Patrick A Forcelli  – Georgetown University Department of Pharmacology & Physiology

A long-standing role for the substantia nigra pars reticulata (SNpr) and its principal projection target, the superior colliculus (SC) has been described in the control of experimental seizures. These prior studies have relied on microinjection, lesion, and electrical stimulation approaches. While informative, these approaches suffer from several confounds and limitations including drug spread, poor temporal control, activation of fibers of passage, and permanent damage. The optogenetic approach, by contrast, allows for selective activation or silencing of these structures in real-time. Here, we report our recent work examining optogenetic activation of SC, optogenetic inhibition of SNpr, as well as optogenetic silencing of nigrotectal projections. We examined the effect of these manipulations on experimental seizures evoked by pentylenetetrazole, gamma butyrolactone, focally from Area Tempestas, or in audiogenic-seizure susceptible rats (GEPRs). These models trigger secondarily generalized, absence, complex partial, and primary brainstem seizures, respectively. We found that silencing SNpr or nigrotectal terminals, or activation of SC exerted broad spectrum seizure suppressive effects in these models. Effects were detected with frequencies of stimulation as low as 5Hz. These results provide definitive evidence that the nigrotectal pathway is sufficient to account for seizure suppression evoked from SNpr. Moreover, these data indicate that low frequency stimulation within this pathway may be sufficient for seizure control.

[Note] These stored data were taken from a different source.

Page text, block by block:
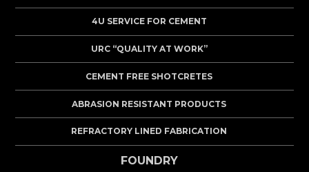
4U SERVICE FOR CEMENT
URC “QUALITY AT WORK”
CEMENT FREE SHOTCRETES
ABRASION RESISTANT PRODUCTS
REFRACTORY LINED FABRICATION
FOUNDRY
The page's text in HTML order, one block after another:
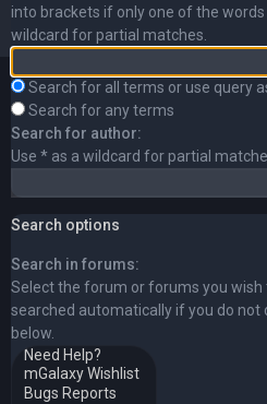
into brackets if only one of the
wildcard for partial matches.
Search for all terms or use query
Search for any terms
Search for author:
Use * as a wildcard for partial
Search options
Search in forums:
Select the forum or forums you wish
searched automatically if you do not
below.
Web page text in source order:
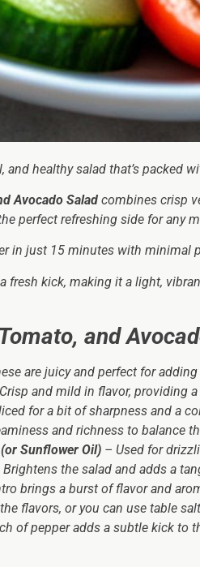
healthy salad that’s packed
Avocado Salad combines crisp
perfect refreshing side for any
in just 15 minutes with minimal
fresh kick, making it a light,
and
are juicy and perfect for
and mild in flavor, providing
for a bit of sharpness and a
and richness to balance
Sunflower Oil) – Used for
Brightens the salad and adds a
brings a burst of flavor and
flavors, or you can use table
of pepper adds a subtle kick to
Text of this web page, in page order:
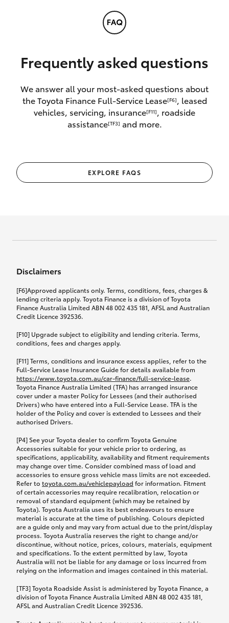
Frequently asked questions
We answer all your most-asked questions about
the Toyota Finance Full-Service Lease[F6]
, leased
vehicles, servicing, insurance[F11]
, roadside
assistance[TF3] and more.
EXPLORE FAQS
Disclaimers
[F6]Approved applicants only. Terms, conditions, fees, charges &
lending criteria apply. Toyota Finance is a division of Toyota
Finance Australia Limited ABN 48 002 435 181, AFSL and Australian
Credit Licence 392536.
[F10] Upgrade subject to eligibility and lending criteria. Terms,
conditions, fees and charges apply.
[F11] Terms, conditions and insurance excess applies, refer to the
Full-Service Lease Insurance Guide for details available from
https://www.toyota.com.au/car-finance/full-service-lease.
Toyota Finance Australia Limited (TFA) has arranged insurance
cover under a master Policy for Lessees (and their authorised
Drivers) who have entered into a Full-Service Lease. TFA is the
holder of the Policy and cover is extended to Lessees and their
authorised Drivers.
[P4] See your Toyota dealer to confirm Toyota Genuine
Accessories suitable for your vehicle prior to ordering, as
specifications, applicability, availability and fitment requirements
may change over time. Consider combined mass of load and
accessories to ensure gross vehicle mass limits are not exceeded.
Refer to toyota.com.au/vehiclepayload for information. Fitment
of certain accessories may require recalibration, relocation or
removal of standard equipment (which may be retained by
Toyota). Toyota Australia uses its best endeavours to ensure
material is accurate at the time of publishing. Colours depicted
are a guide only and may vary from actual due to the print/display
process. Toyota Australia reserves the right to change and/or
discontinue, without notice, prices, colours, materials, equipment
and specifications. To the extent permitted by law, Toyota
Australia will not be liable for any damage or loss incurred from
relying on the information and images contained in this material.
[TF3] Toyota Roadside Assist is administered by Toyota Finance, a
division of Toyota Finance Australia Limited ABN 48 002 435 181,
AFSL and Australian Credit Licence 392536.
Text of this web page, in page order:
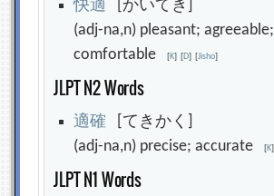
快適 [かいてき]
(adj-na,n) pleasant; agreeable;
comfortable[K] [D] [Jisho]
JLPT N2 Words
適確 [てきかく]
(adj-na,n) precise; accurate[K]
JLPT N1 Words
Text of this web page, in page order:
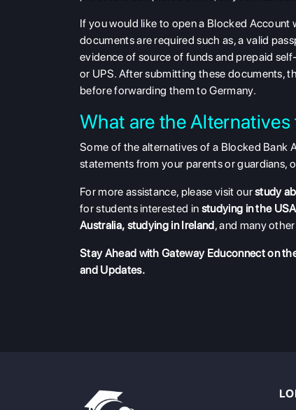
If you would like to open a Blocked Account
documents are required such as, a valid
evidence of source of funds and prepaid
or UPS. After submitting these documents,
before forwarding them to Germany.
What are the
Some of the alternatives of a Blocked Bank
statements from your parents or guardians,
For more assistance, please visit ourstudy
for students interested in studying in the USA
Australia, studying in Ireland, and many
Stay Ahead with Gateway Educonnect on
and Updates.
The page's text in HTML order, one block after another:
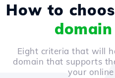
How to
Eight criteria that will
domain that supports
your online
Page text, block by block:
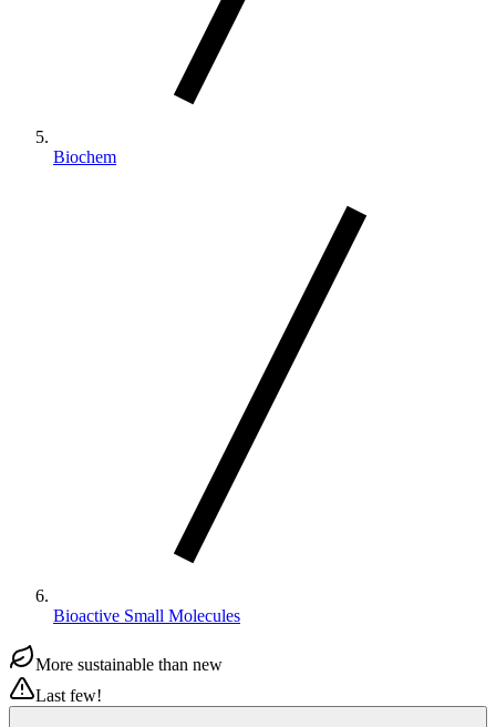
Biochem
Bioactive Small Molecules
More sustainable than new
Last few!
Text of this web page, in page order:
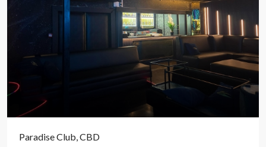
Paradise Club, CBD
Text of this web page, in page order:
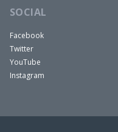
SOCIAL
Facebook
Twitter
YouTube
Instagram
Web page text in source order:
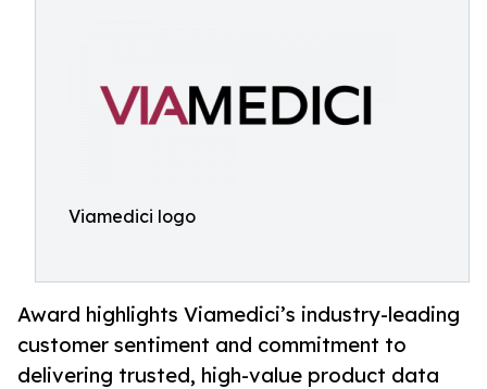
Viamedici logo
Award highlights Viamedici’s industry-leading
customer sentiment and commitment to
delivering trusted, high-value product data
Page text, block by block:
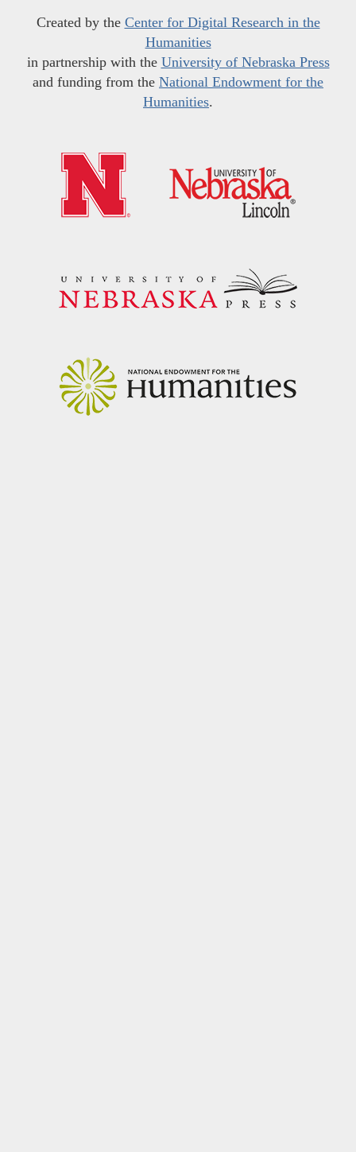
Created by the Center for Digital Research in the
Humanities
in partnership with the University of Nebraska Press
and funding from the National Endowment for the
Humanities.
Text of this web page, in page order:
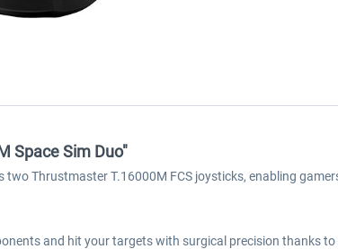
Space Sim Duo"
two Thrustmaster T.16000M FCS joysticks, enabling
and hit your targets with surgical precision thanks
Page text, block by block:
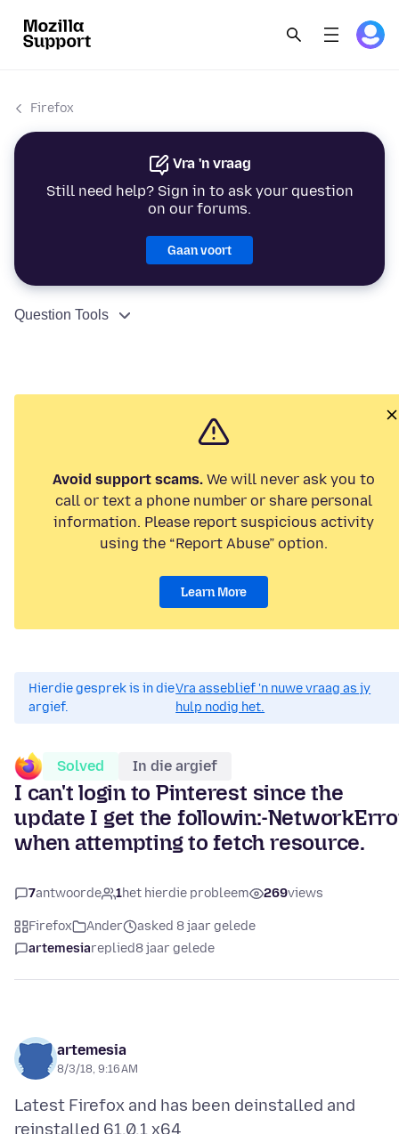
Firefox
Vra 'n vraag
Still need help? Sign in to ask your question
on our forums.
Gaan voort
Question Tools
Avoid support scams. We will never ask you to
call or text a phone number or share personal
information. Please report suspicious activity
using the “Report Abuse” option.
Learn More
Hierdie gesprek is in die
argief.
Vra asseblief 'n nuwe vraag as jy
hulp nodig het.
Solved In die argief
I can't login to Pinterest since the
update I get the followin:-
when attempting to fetch resource.
7antwoorde 1het hierdie probleem 269views
Firefox Ander
asked 8 jaar gelede
artemesiareplied8 jaar gelede
artemesia
8/3/18, 9:16 AM
Latest Firefox and has been deinstalled and
reinstalled 61.0.1 x64
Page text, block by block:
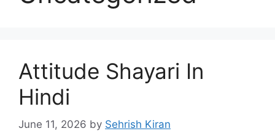
Attitude Shayari In
Hindi
June 11, 2026 by Sehrish Kiran
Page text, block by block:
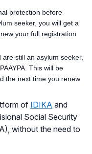
protection before
seeker, you will get a
your full registration
still an asylum seeker,
This will be
the next time you renew
of IDIKA and
Social Security
without the need to
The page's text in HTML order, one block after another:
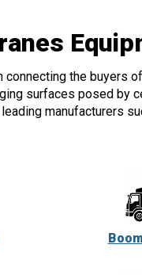
connecting the
surfaces posed by
manufacturers
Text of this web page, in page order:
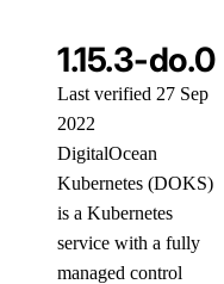
1.15.3-do.0
Last verified 27 Sep
2022
DigitalOcean
Kubernetes (DOKS)
is a Kubernetes
service with a fully
managed control
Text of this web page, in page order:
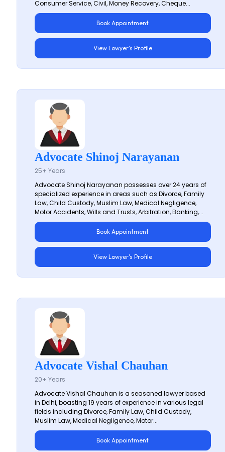
Consumer Service, Civil, Money Recovery, Cheque...
Book Appointment
View Lawyer's Profile
Advocate Shinoj Narayanan
25+ Years
Advocate Shinoj Narayanan possesses over 24 years of
specialized experience in areas such as Divorce, Family
Law, Child Custody, Muslim Law, Medical Negligence,
Motor Accidents, Wills and Trusts, Arbitration, Banking,...
Book Appointment
View Lawyer's Profile
Advocate Vishal Chauhan
20+ Years
Advocate Vishal Chauhan is a seasoned lawyer based
in Delhi, boasting 19 years of experience in various legal
fields including Divorce, Family Law, Child Custody,
Muslim Law, Medical Negligence, Motor...
Book Appointment
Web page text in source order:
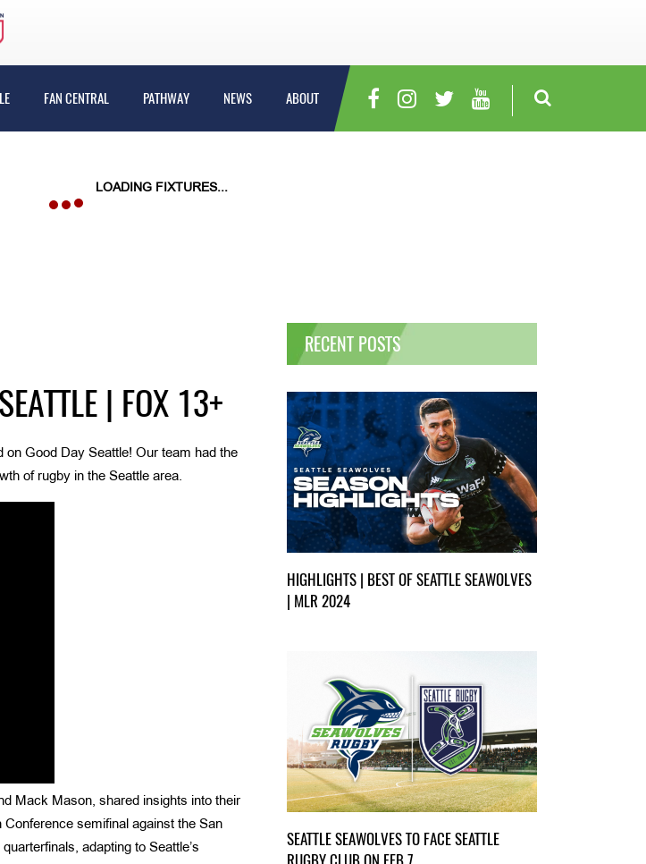
FAN CENTRAL PATHWAY NEWS ABOUT
| FOX 13+
on Good Day Seattle! Our team had the
of rugby in the Seattle area.
Mack Mason, shared insights into their
semifinal against the San
adapting to Seattle’s
RECENT POSTS
HIGHLIGHTS | BEST OF SEATTLE SEAWOLVES
| MLR 2024
SEATTLE SEAWOLVES TO FACE SEATTLE
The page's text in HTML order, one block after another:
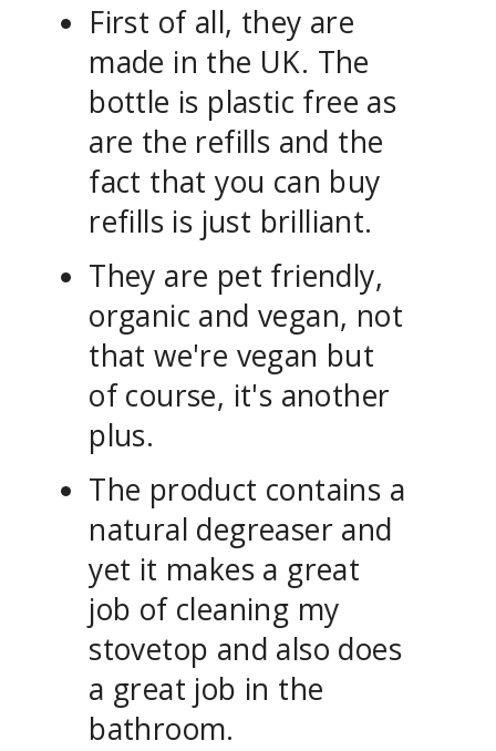
First of all, they are
made in the UK. The
bottle is plastic free as
are the refills and the
fact that you can buy
refills is just brilliant.
They are pet friendly,
organic and vegan, not
that we're vegan but
of course, it's another
plus.
The product contains a
natural degreaser and
yet it makes a great
job of cleaning my
stovetop and also does
a great job in the
bathroom.
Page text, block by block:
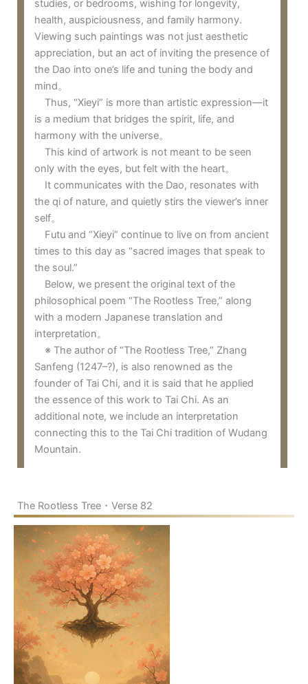
studies, or bedrooms, wishing for longevity,
health, auspiciousness, and family harmony.
Viewing such paintings was not just aesthetic
appreciation, but an act of inviting the presence of
the Dao into one’s life and tuning the body and
mind。
Thus, “Xieyi” is more than artistic expression—it
is a medium that bridges the spirit, life, and
harmony with the universe。
This kind of artwork is not meant to be seen
only with the eyes, but felt with the heart。
It communicates with the Dao, resonates with
the qi of nature, and quietly stirs the viewer’s inner
self。
Futu and “Xieyi” continue to live on from ancient
times to this day as “sacred images that speak to
the soul.”
Below, we present the original text of the
philosophical poem “The Rootless Tree,” along
with a modern Japanese translation and
interpretation。
※ The author of “The Rootless Tree,” Zhang
Sanfeng (1247–?), is also renowned as the
founder of Tai Chi, and it is said that he applied
the essence of this work to Tai Chi. As an
additional note, we include an interpretation
connecting this to the Tai Chi tradition of Wudang
Mountain.
The Rootless Tree・Verse 82
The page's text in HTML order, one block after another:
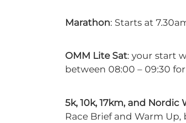
Marathon: Starts at
OMM Lite Sat: your start
between 08:00 – 09:30
5k, 10k, 17km, and Nordic
Race Brief and Warm
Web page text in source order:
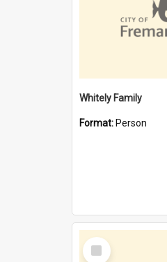
Whitely Family
Format: Person
Select
Item
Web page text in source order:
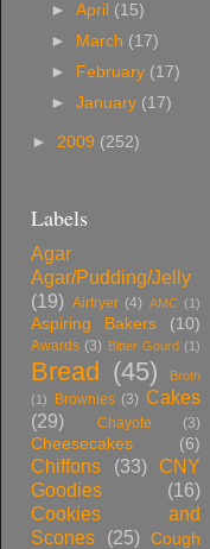
►April (15)
►
March (17)
►
February (17)
►January (17)
► 2009 (252)
Labels
Agar
Agar/Pudding/Jelly
(19) Airfryer (4) AMC (1)
Aspiring Bakers (10)
Awards (3) Bitter Gourd (1)
Bread (45)
Broth
(1)
Brownies (3) Cakes
(29)
Chayote (3)
Cheesecakes (6)
Chiffons (33)
CNY
Goodies
(16)
Cookies and
Scones
(25)
Cough
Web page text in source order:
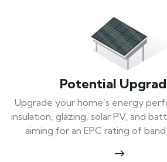
Potential
Upgrade your home’s energy
insulation, glazing, solar PV, and
aiming for an EPC rating of
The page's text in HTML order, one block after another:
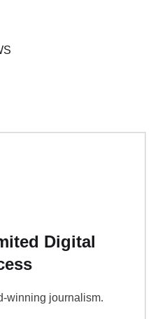
to blackmail while …
Digital
winning journalism.
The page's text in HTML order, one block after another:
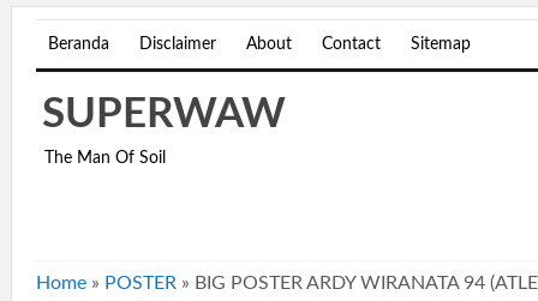
Beranda Disclaimer About Contact Sitemap
SUPERWAW
The Man Of Soil
Home » POSTER » BIG POSTER ARDY WIRANATA 94
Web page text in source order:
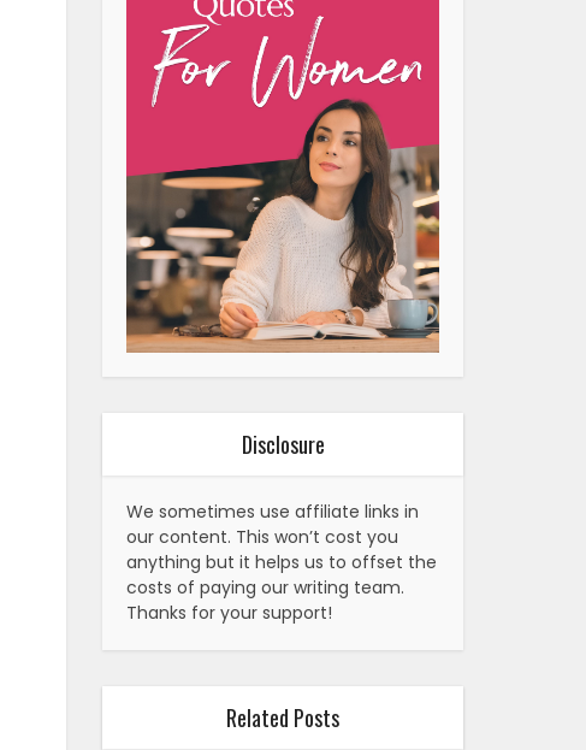
Disclosure
We sometimes use affiliate links in
our content. This won’t cost you
anything but it helps us to offset the
costs of paying our writing team.
Thanks for your support!
Related Posts
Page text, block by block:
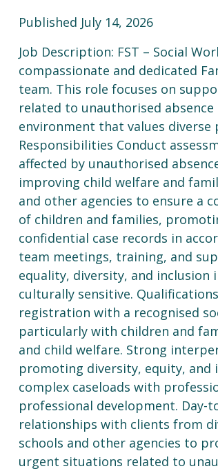
Published July 14, 2026
Job Description: FST – Social
compassionate and dedicated
team. This role focuses on
related to unauthorised
environment that values diverse
Responsibilities Conduct
affected by unauthorised
improving child welfare and
and other agencies to ensure a
of children and families,
confidential case records in
team meetings, training, and
equality, diversity, and inclusion
culturally sensitive.
registration with a recognised
particularly with children and
and child welfare. Strong
promoting diversity, equity, and
complex caseloads with
professional development.
relationships with clients from
schools and other agencies to
urgent situations related to
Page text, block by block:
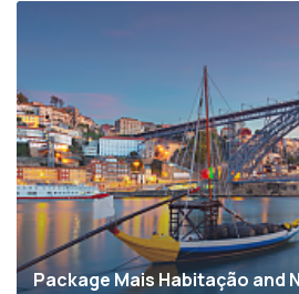
Package Mais Habitação and
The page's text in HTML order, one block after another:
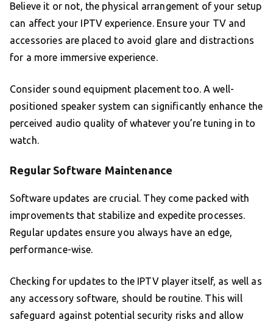
Believe it or not, the physical arrangement of your setup
can affect your IPTV experience. Ensure your TV and
accessories are placed to avoid glare and distractions
for a more immersive experience.
Consider sound equipment placement too. A well-
positioned speaker system can significantly enhance the
perceived audio quality of whatever you’re tuning in to
watch.
Regular Software Maintenance
Software updates are crucial. They come packed with
improvements that stabilize and expedite processes.
Regular updates ensure you always have an edge,
performance-wise.
Checking for updates to the IPTV player itself, as well as
any accessory software, should be routine. This will
safeguard against potential security risks and allow
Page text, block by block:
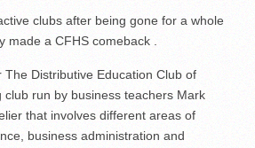
clubs after being gone for a whole
made a CFHS comeback .
The Distributive Education Club of
club run by business teachers Mark
that involves different areas of
business administration and
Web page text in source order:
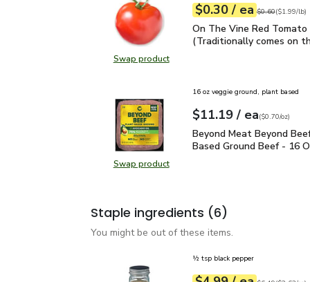
Swap productSwap product, On The Vine Red
Your price$0.30
$0.30 / eaeach
Original price
$0.60
$1.99perlb ($1.99/lb)
On The Vine Red
On The Vine Red Tomato
(Traditionally comes on
Swap productSwap product, Beyond Meat
16 oz veggie ground, plant based
Your price$11.19
$11.19 / eaeach
$0.70per ounce
($0.70/oz)
Beyond Meat Beyond
Beyond Meat Beyond
Based Ground Beef - 16
Staple ingredients (6)
You might be out of these items.
½ tsp black pepper
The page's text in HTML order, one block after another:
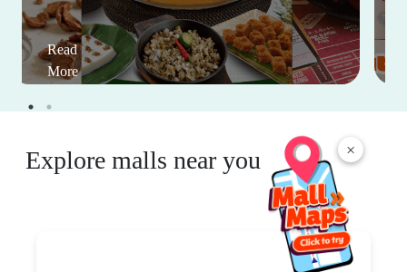
×
Read
More
Explore malls near you
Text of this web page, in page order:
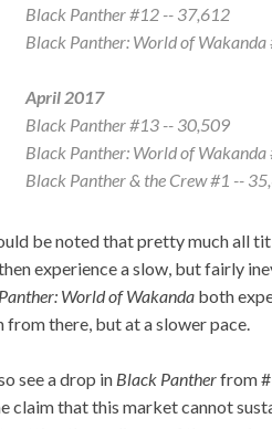
Black Panther#12 -- 37,612
Black Panther: World of Wakanda
April 2017
Black Panther#13 -- 30,509
Black Panther: World of Wakanda
Black Panther & the Crew#1 --
be noted that pretty much all
experience a slow, but fairly
World of Wakanda both
from there, but at a slower pace.
see a drop in Black Pantherfrom
claim that this market cannot

“Optogenetic Investigation of Gamma Oscillations in the Medial Prefrontal Cortex of Urethane-Anesthetized Mice” 
Cleiton Lopes-Aguiar1,2, Nicolas Guyon1, Calvin Young1, Hoseok Kim1, Marie Carlén1
1 Department of Neuroscience, Karolinska Institutet, Stockholm, Sweden.
2 Department of Neuroscience, Ribeirão Preto School of Medicine, University of São Paulo, Brazil.

Perturbed excitatory-inhibitory balance occurs in multiple psychiatric and neurological conditions and might be a critical link between schizophrenia positive and negative symptoms, aberrant neural oscillatory activity, cognitive deficits and psychiatric comorbidities in epilepsy. Recently, Carlén’s group showed that loss of NMDAR-mediated drive of parvalbumin positive interneurons (PV+) results in cognitive deficits and changes in network activities highly relevant to schizophrenia symptomatology. Here, we aimed to investigate the role of NMDAR specifically in PV+ during basal and optogenetically-evoked gamma oscillations (40 – 100 Hz) in the medial prefrontal cortex (mPFC) of urethane-anesthetized mice. First, adult PV-Cre and NR1-PV-Cre mice (knockout for the NR1 subunit specifically in PV+ cells) were injected with AAV2-DIO-ChR2-mCherry or AAV5-DIO-EYFP (control-virus). Four to twelve weeks later, the animals were anesthetized with urethane and submitted to electrophysiological recordings with a 32 channels silicon probe (A4x2-tet-5mm-150-200-312-A32, Neuronexus) and to optogenetic stimulation of the prefrontal PV+ cells. Our preliminary findings suggest that photostimulation for activation of ChR2-expressing PV+ neurons imposes transitory decrease in the firing rate of nearby neurons and specific enhancement of gamma band power in the mPFC. PV-Cre and NR1-PV-Cre groups will be compared regarding oscillatory patterns and firing rate in the mPFC. These data analyses are ongoing.